Lopez: What is Becket helping clients ask for in the Fulton v. Philadelphia case?

Windham: Becket is asking a federal court to declare that the City’s actions are unjustified, unreasonable, and discriminatory. They violate the laws of Pennsylvania and the Constitution of the United States. Becket wants Philadelphia to stop discriminating against Catholic Social Services for being Catholic. The City has a foster-care crisis, but after asking for help, it shuts out one of the top-rated foster-care agencies because of their religious beliefs.

Lopez: How is this a matter of religious and individual freedom and not an act of hate on the part of Catholic Social Services, as some would contend?

Windham: Catholic Social Services has a century of history showing brotherly love to Philadelphia children. No one has complained against Catholic Social Services; it is merely asking to live out its faith and mission to help vulnerable children, just as it has for so many years. Philadelphia is the one discriminating here — it is refusing to work with foster families simply because they chose to associate with a Catholic foster agency.

Philadelphia has many diverse foster agencies. Families should be able to find the agency that’s right for them, and religious charities should be able to live out their faith.

Lopez: You have a related hearing coming up in Michigan. How similar are these situations?
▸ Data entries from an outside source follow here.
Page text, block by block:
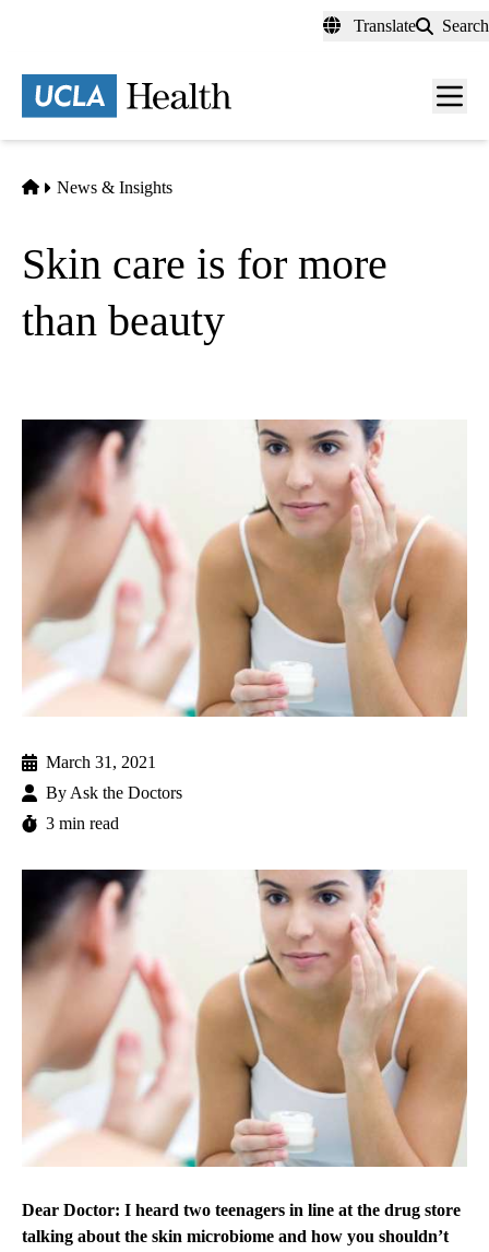
content
Translate Search
Menu
Home
News & Insights
Skin care is for more
than beauty
March 31, 2021
By Ask the Doctors
3 min read
Dear Doctor: I heard two teenagers in line at the drug store
talking about the skin microbiome and how you shouldn’t
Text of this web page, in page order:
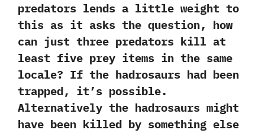
predators lends a little weight to
this as it asks the question,‭ ‬how
can just three predators kill at
least five prey items in the same
locale‭? ‬If the hadrosaurs had been
trapped,‭ ‬it’s possible.‭
‬Alternatively the hadrosaurs might
have been killed by something else
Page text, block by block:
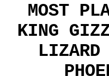
MOST
KING
LIZARD
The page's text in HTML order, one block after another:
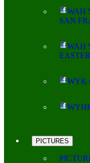
WAH
SAN
WAH
WYK
PICTURES
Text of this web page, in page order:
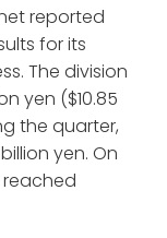
reported
for its
The division
yen ($10.85
the quarter,
yen. On
reached
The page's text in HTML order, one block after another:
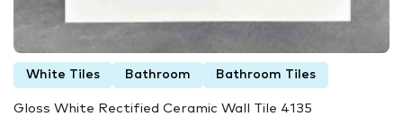
White Tiles Bathroom Bathroom Tiles
Gloss White Rectified Ceramic Wall Tile 4135
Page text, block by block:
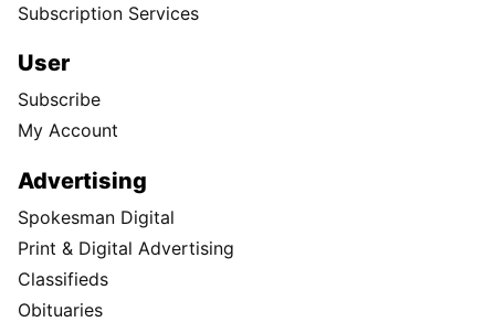
Subscription Services
User
Subscribe
My Account
Advertising
Spokesman Digital
Print & Digital Advertising
Classifieds
Obituaries

Windham: Both cases involve attempts to shut down ministries providing homes to children in need. Both involve religious agencies who have a long track record of providing critical support to families, including families serving kids with special needs. In Michigan, a state law protects religious adoption agencies’ ability to partner with the state to find homes for kids in need, but the ACLU is suing to forbid the state from continuing this vital partnership. In Pennsylvania, a state law also protects religious foster agencies, and the City is violating it. In both cases, politics is coming before kids, and that’s terrible.
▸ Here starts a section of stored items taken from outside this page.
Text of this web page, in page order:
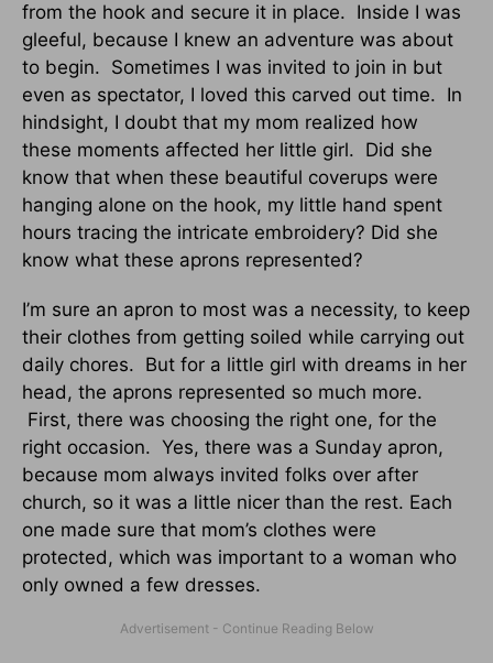
from the hook and secure it in place. Inside I was
gleeful, because I knew an adventure was about
to begin. Sometimes I was invited to join in but
even as spectator, I loved this carved out time. In
hindsight, I doubt that my mom realized how
these moments affected her little girl. Did she
know that when these beautiful coverups were
hanging alone on the hook, my little hand spent
hours tracing the intricate embroidery? Did she
know what these aprons represented?
I’m sure an apron to most was a necessity, to keep
their clothes from getting soiled while carrying out
daily chores. But for a little girl with dreams in her
head, the aprons represented so much more.
First, there was choosing the right one, for the
right occasion. Yes, there was a Sunday apron,
because mom always invited folks over after
church, so it was a little nicer than the rest. Each
one made sure that mom’s clothes were
protected, which was important to a woman who
only owned a few dresses.
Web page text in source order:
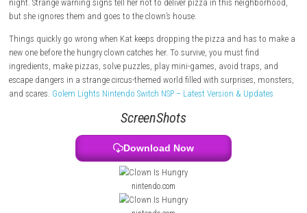
clown.
You play as Kat, a pizza delivery girl who has one last pizza delivery
night. Strange warning signs tell her not to deliver pizza in this
but she ignores them and goes to the clown’s house.
Things quickly go wrong when Kat keeps dropping the pizza and has
ingredients, make pizzas, solve puzzles, play mini-games, avoid
escape dangers in a strange circus-themed world filled with surprises,
Golem Lights Nintendo Switch NSP – Latest Version &
ScreenShots
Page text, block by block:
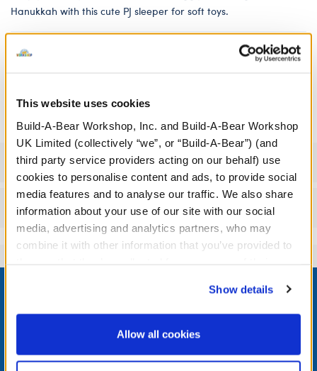
This website uses cookies
Build-A-Bear Workshop, Inc. and Build-A-Bear Workshop
UK Limited (collectively “we”, or “Build-A-Bear”) (and
third party service providers acting on our behalf) use
cookies to personalise content and ads, to provide social
media features and to analyse our traffic. We also share
information about your use of our site with our social
media, advertising and analytics partners, who may
combine it with other information that you’ve provided to
website, you: (i) direct us to disclose your personal
information to these service providers for those
purposes; and (ii) agree to the terms of the Privacy
Show details
Allow all cookies
Hanukkah with this cute PJ sleeper for soft toys.
Specifications
Reviews
LOG IN NOW TO GET THE INSIDE STUFF!
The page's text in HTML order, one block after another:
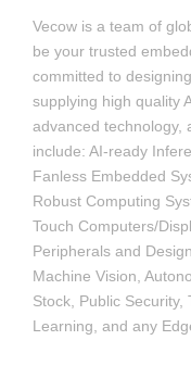
Vecow is a team of
be your trusted
committed to
supplying high quality
advanced technology,
include: AI-ready
Fanless Embedded
Robust Computing
Touch Computers/
Peripherals and
Machine Vision,
Stock, Public Security,
Learning, and any
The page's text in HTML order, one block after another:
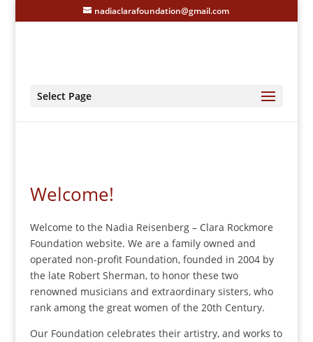
nadiaclarafoundation@gmail.com
Select Page
Welcome!
Welcome to the Nadia Reisenberg – Clara Rockmore
Foundation website. We are a family owned and
operated non-profit Foundation, founded in 2004 by
the late Robert Sherman, to honor these two
renowned musicians and extraordinary sisters, who
rank among the great women of the 20th Century.
Our Foundation celebrates their artistry, and works to
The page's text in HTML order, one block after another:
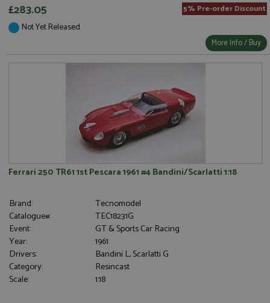
£283.05 5% Pre-order Discount
Not Yet Released
More Info / Buy
Ferrari 250 TR61 1st Pescara 1961 #4 Bandini/Scarlatti 1:18
Brand:
Tecnomodel
Catalogue#:
TEC18231G
Event:
GT & Sports Car Racing
Year:
1961
Drivers:
Bandini L, Scarlatti G
Category:
Resincast
Scale:
1:18
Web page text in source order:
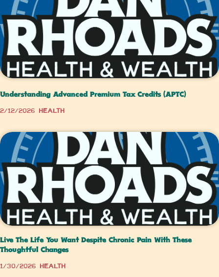
Understanding Advanced Premium Tax Credits (APTC)
2/12/2026 Health
Live The Life You Want Despite Chronic Pain With These
Thoughtful Changes
1/30/2026 Health
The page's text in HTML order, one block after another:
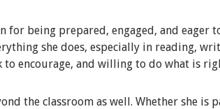
for being prepared, engaged, and eager
she does, especially in reading,
encourage, and willing to do what is
the classroom as well. Whether she
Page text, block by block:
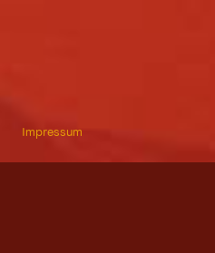
Impressum
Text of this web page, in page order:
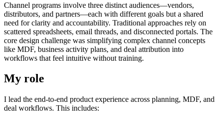
Channel programs involve three distinct audiences—vendors,
distributors, and partners—each with different goals but a shared
need for clarity and accountability. Traditional approaches rely on
scattered spreadsheets, email threads, and disconnected portals. The
core design challenge was simplifying complex channel concepts
like MDF, business activity plans, and deal attribution into
workflows that feel intuitive without training.
My role
I lead the end-to-end product experience across planning, MDF, and
deal workflows. This includes:
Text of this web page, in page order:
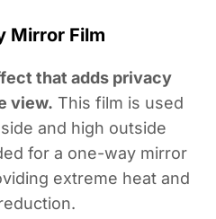
Mirror Film
that adds privacy
view. This film is used
and high outside
for a one-way mirror
extreme heat and
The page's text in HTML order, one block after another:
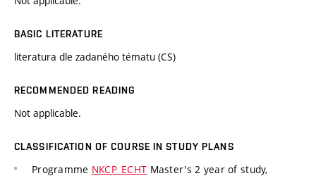
BASIC LITERATURE
literatura dle zadaného tématu (CS)
RECOMMENDED READING
Not applicable.
CLASSIFICATION OF COURSE IN STUDY PLANS
Programme NKCP_ECHT Master's 2 year of study,

Lopez: Is there a way to look at these issues where we can rise above some of the typical assumptions and caricatures? Is there an opportunity for common ground?

Windham: Our country is in a foster-care crisis. In Michigan, there are over 13,000 kids who are alone. It shouldn’t be about politics, it should be about helping kids. More foster and adoption agencies mean more homes for more kids. That is a goal that people across the religious and political spectrum can respect and support. Getting rid of some of the best adoption and foster agencies doesn’t help parents who want to foster or adopt; it hurts them by shutting off critical resources.

Lopez: Is there both a legal and a human plea to make to LGBT activists in these kinds of cases?

Windham: It is important to know that these religious agencies never stop a single child from getting adopted. If a couple wants to adopt or foster and these agencies can’t assist them, for a variety of reasons, they refer them to someone who can. Our society is poorer when religious ministries cannot live out their faith and serve those in need.

Lopez: What are the faces of these cases? The people who are most affected?

Windham: The people most affected are the children who need loving homes, and the foster parents who provide them. Kids like Shamber Flore who had been exposed to abuse, prostitution, and drugs before being placed in a loving home (you can watch her story on kidsrightsnotfights.com). Foster parents like Sharonell Fulton, Cecelia Paul, and Toni Simms-Busch have provided a loving home to many children at a critical point in the lives of those kids. They should be able to live out their faith and continue welcoming children into their families.

Lopez: As a lawyer at Becket do you see yourself as an advocate for not only religious freedom but for the flourishing of families in a free society when you take up cases like these?

Windham: I’m humbled when I hear stories like that of Ms. Fulton, who fosters children with medical needs, or Mrs. Paul, who has fostered over 100 kids and has been doing this for more than 40 years. It is an honor to be able to represent them and to tell their stories, and I hope that our work at Becket can ensure these kids and their families flourish and succeed.